There's a number of things we know would give impressive results but nobody has the balls to scale it up, OpenAI could do it, but I'd give it a sub-10% that they do anything I would personally consider important. But even if they do that, I would expect it to get replicated when the others once again notice they were sleeping on the wheel - even when many already stated that this or that should be done already, but nobody did it. Once OAI does it, then everyone else copies this obvious thing. Instead of preemptively betting money on scaling up the things they should believe were good. Meh, 5 years of this already since 2020 summer.
Anything else? If not that, I expect some incremental improvement that would be cool and all, but not earth shattering. And not really relevant to /lmg/ since corpo APIs and usual OAI slop.
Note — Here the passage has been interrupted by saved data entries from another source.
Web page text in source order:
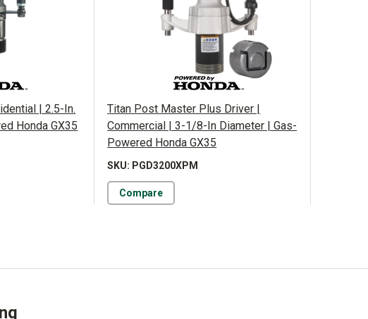
| 2.5-In.
Honda GX35
Titan Post Master Plus Driver |
Commercial | 3-1/8-In Diameter | Gas-
Powered Honda GX35
SKU: PGD3200XPM
Compare
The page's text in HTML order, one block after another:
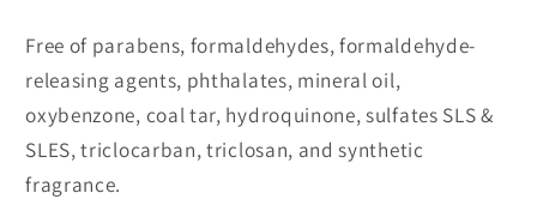
Free of parabens, formaldehydes, formaldehyde-
releasing agents, phthalates, mineral oil,
oxybenzone, coal tar, hydroquinone, sulfates SLS &
SLES, triclocarban, triclosan, and synthetic
fragrance.
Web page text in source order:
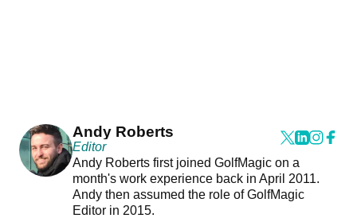
Andy Roberts
Editor
Andy Roberts first joined GolfMagic on a
month's work experience back in April 2011.
Andy then assumed the role of GolfMagic
Editor in 2015.
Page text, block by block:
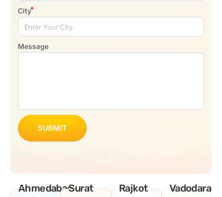
City
Message
SUBMIT
AhmedabadSurat Rajkot Vadodara
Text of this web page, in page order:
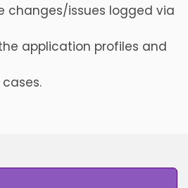
changes/issues logged via
application profiles and
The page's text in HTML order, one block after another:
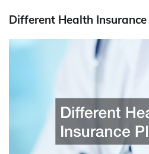
Different Health
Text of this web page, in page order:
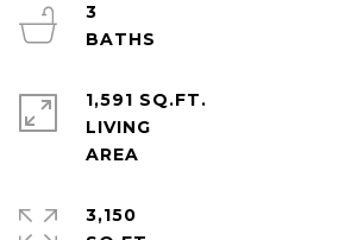
3
1,591 SQ.FT.
LIVING
3,150
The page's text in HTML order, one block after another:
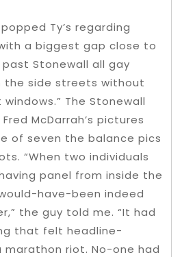
Ty’s regarding
a biggest gap close to
Stonewall all gay
the side streets without
The Stonewall
McDarrah’s pictures
of seven the balance pics
“When two individuals
panel from inside the
have-been indeed
the guy told me. “It had
that felt headline-
marathon riot. No-one had
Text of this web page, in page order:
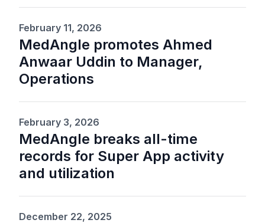
February 11, 2026
MedAngle promotes Ahmed
Anwaar Uddin to Manager,
Operations
February 3, 2026
MedAngle breaks all-time
records for Super App activity
and utilization
December 22, 2025
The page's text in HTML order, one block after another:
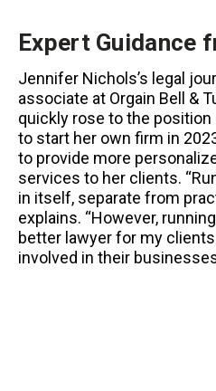
Expert Guidance
Jennifer Nichols’s legal
associate at Orgain Bell &
quickly rose to the
to start her own firm in
to provide more
services to her clients.
in itself, separate from
explains. “However,
better lawyer for my
involved in their
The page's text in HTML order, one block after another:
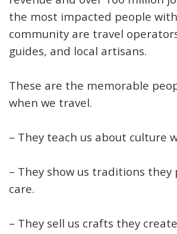
the most impacted people
community are travel
guides, and local artisans.
These are the memorable
when we travel.
– They teach us about culture
– They show us traditions they
care.
– They sell us crafts they
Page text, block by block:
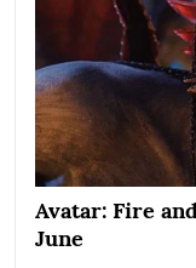
Avatar: Fire
June
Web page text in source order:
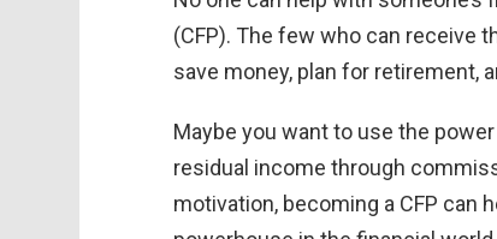
(CFP). The few who can receive
save money, plan for retirement,
Maybe you want to use the
residual income through
motivation, becoming a CFP can
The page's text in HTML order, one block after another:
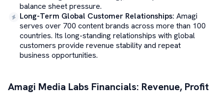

I would not even expect their open source model to be much better than the other stuff, probably very positivity and safety slopped making Deepseek a winner again here for not doing that.

Replies: >>106040845

Anonymous

7/27/2025, 2:43:10 AM No.106040845

>>106040830
I'll also say that if you truly want to post it, just use the gay proxy and post anonymously through Tor, won't be traced back to you, unless the information you want to share was known mostly to you and very very few people.

Replies: >>106040867

Anonymous

7/27/2025, 2:46:08 AM No.106040867

>>106040845
Have you considered, even for a moment, that he was just larping and didn't actually see anything?

Replies: >>106040904

Anonymous

7/27/2025, 2:46:12 AM No.106040871

Guys my uncle works for open AI and he said that the open model will be gpt5o mini and that it knows how to RP as a Mesugaki Nala while quoting Castlevania: SOTN and that's why it has been delayed.

Replies: >>106040891 >>106040934 >>106040948

Anonymous

7/27/2025, 2:48:34 AM No.106040891

>>106040871
If I give you my chocolate lunch milk for a week can you ask your uncle to leak the RP capable gpt5o weights?

Anonymous

7/27/2025, 2:50:07 AM No.106040904

>>106040867
I assumed he was larping, but on the off chance he was not, I reminded him that he has an easy way to anonymously leak.

Anonymous

7/27/2025, 2:52:03 AM No.106040920

>chocolate
For me, it's strawberry milk ;)

Anonymous

7/27/2025, 2:53:24 AM No.106040934

>>106040871
>it knows how to RP as a Mesugaki Nala while quoting Castlevania: SOTN
audible lol

Anonymous

7/27/2025, 2:54:20 AM No.106040948

>>106040871
How many watermelons can it hold? This is make or break information.